◆ **The task**: In the entries below, which lines run from the one containing "Пожалуйста, [304, 293, 382, 308]" to the one containing "ответить [155, 97, 220, 115]"? Copy exactly those lines, ends included, and no others.

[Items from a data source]
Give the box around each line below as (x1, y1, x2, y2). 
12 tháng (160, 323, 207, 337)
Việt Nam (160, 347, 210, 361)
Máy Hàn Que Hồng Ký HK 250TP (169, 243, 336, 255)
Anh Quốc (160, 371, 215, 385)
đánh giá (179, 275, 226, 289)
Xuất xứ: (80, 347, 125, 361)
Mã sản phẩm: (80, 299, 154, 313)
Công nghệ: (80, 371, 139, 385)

---

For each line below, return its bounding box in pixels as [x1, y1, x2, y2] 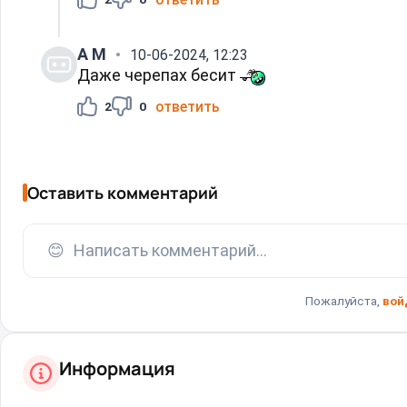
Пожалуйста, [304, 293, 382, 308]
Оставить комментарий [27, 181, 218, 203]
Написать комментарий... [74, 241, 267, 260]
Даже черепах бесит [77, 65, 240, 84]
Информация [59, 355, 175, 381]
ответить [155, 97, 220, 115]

◆ **Final answer**:
Пожалуйста, [304, 293, 382, 308]
Оставить комментарий [27, 181, 218, 203]
Написать комментарий... [74, 241, 267, 260]
Даже черепах бесит [77, 65, 240, 84]
Информация [59, 355, 175, 381]
ответить [155, 97, 220, 115]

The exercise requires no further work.